YOUR ASSIGNMENT ▸
Every line that contains the word "haben" is to be copied from the listing.

RECORDS SHOWN ▸
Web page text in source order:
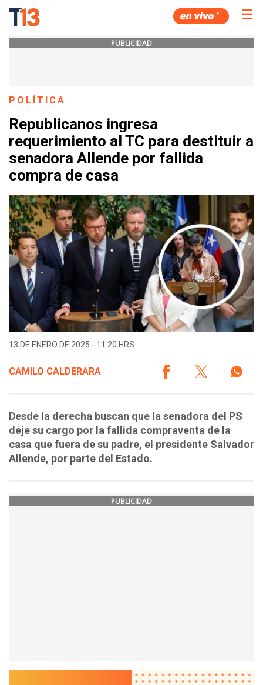
☰
PUBLICIDAD
POLÍTICA
Republicanos ingresa
requerimiento al TC para destituir a
senadora Allende por fallida
compra de casa
13 DE ENERO DE 2025 - 11:20 HRS.
CAMILO CALDERARA
Desde la derecha buscan que la senadora del PS
deje su cargo por la fallida compraventa de la
casa que fuera de su padre, el presidente Salvador
Allende, por parte del Estado.
PUBLICIDAD
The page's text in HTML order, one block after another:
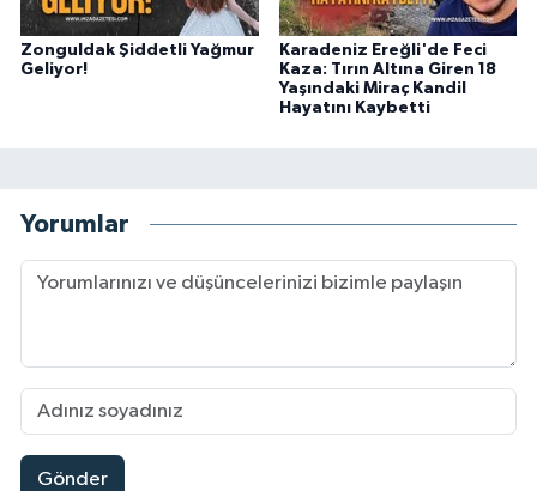
Zonguldak Şiddetli Yağmur
Geliyor!
Karadeniz Ereğli'de Feci
Kaza: Tırın Altına Giren 18
Yaşındaki Miraç Kandil
Hayatını Kaybetti
Yorumlar
Gönder
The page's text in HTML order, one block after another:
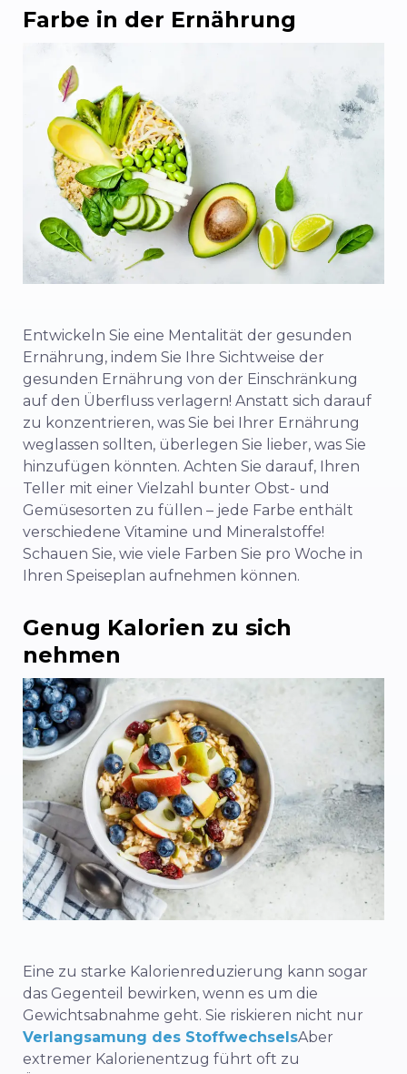
Farbe in der Ernährung
Entwickeln Sie eine Mentalität der gesunden
Ernährung, indem Sie Ihre Sichtweise der
gesunden Ernährung von der Einschränkung
auf den Überfluss verlagern! Anstatt sich darauf
zu konzentrieren, was Sie bei Ihrer Ernährung
weglassen sollten, überlegen Sie lieber, was Sie
hinzufügen könnten. Achten Sie darauf, Ihren
Teller mit einer Vielzahl bunter Obst- und
Gemüsesorten zu füllen – jede Farbe enthält
verschiedene Vitamine und Mineralstoffe!
Schauen Sie, wie viele Farben Sie pro Woche in
Ihren Speiseplan aufnehmen können.
Genug Kalorien zu sich
nehmen
Eine zu starke Kalorienreduzierung kann sogar
das Gegenteil bewirken, wenn es um die
Gewichtsabnahme geht. Sie riskieren nicht nur
Verlangsamung des StoffwechselsAber
extremer Kalorienentzug führt oft zu
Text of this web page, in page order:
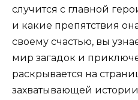
случится с главной
и какие препятствия
своему счастью, вы
мир загадок и
раскрывается на
захватывающей
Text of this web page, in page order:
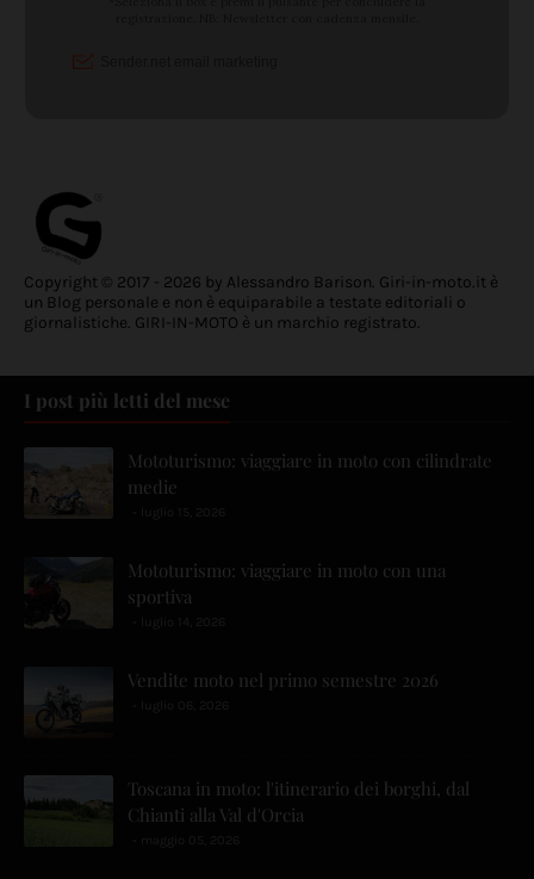
Copyright © 2017 - 2026 by Alessandro Barison. Giri-in-moto.it è
un Blog personale e non è equiparabile a testate editoriali o
giornalistiche. GIRI-IN-MOTO è un marchio registrato.
I post più letti del mese
Mototurismo: viaggiare in moto con cilindrate
medie
Mototurismo: viaggiare in moto con una
sportiva
Vendite moto nel primo semestre 2026
Toscana in moto: l'itinerario dei borghi, dal
Chianti alla Val d'Orcia
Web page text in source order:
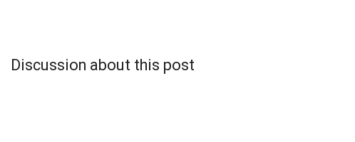
Discussion about this post
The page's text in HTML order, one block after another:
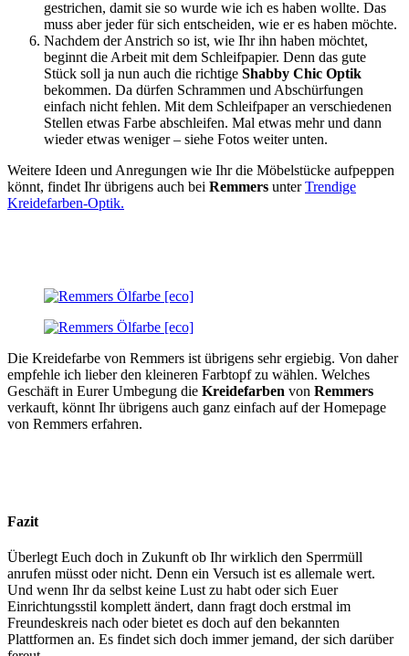
gestrichen, damit sie so wurde wie ich es haben wollte. Das
muss aber jeder für sich entscheiden, wie er es haben möchte.
Nachdem der Anstrich so ist, wie Ihr ihn haben möchtet,
beginnt die Arbeit mit dem Schleifpapier. Denn das gute
Stück soll ja nun auch die richtige Shabby Chic Optik
bekommen. Da dürfen Schrammen und Abschürfungen
einfach nicht fehlen. Mit dem Schleifpaper an verschiedenen
Stellen etwas Farbe abschleifen. Mal etwas mehr und dann
wieder etwas weniger – siehe Fotos weiter unten.
Weitere Ideen und Anregungen wie Ihr die Möbelstücke aufpeppen
könnt, findet Ihr übrigens auch bei Remmers unterTrendige
Kreidefarben-Optik.
Die Kreidefarbe von Remmers ist übrigens sehr ergiebig. Von daher
empfehle ich lieber den kleineren Farbtopf zu wählen. Welches
Geschäft in Eurer Umbegung die Kreidefarben von Remmers
verkauft, könnt Ihr übrigens auch ganz einfach auf der Homepage
von Remmers erfahren.
Fazit
Überlegt Euch doch in Zukunft ob Ihr wirklich den Sperrmüll
anrufen müsst oder nicht. Denn ein Versuch ist es allemale wert.
Und wenn Ihr da selbst keine Lust zu habt oder sich Euer
Einrichtungsstil komplett ändert, dann fragt doch erstmal im
Freundeskreis nach oder bietet es doch auf den bekannten
Plattformen an. Es findet sich doch immer jemand, der sich darüber

RESULT FOR THIS TASK ▸
gestrichen, damit sie so wurde wie ich es haben wollte. Das
muss aber jeder für sich entscheiden, wie er es haben möchte.
Nachdem der Anstrich so ist, wie Ihr ihn haben möchtet,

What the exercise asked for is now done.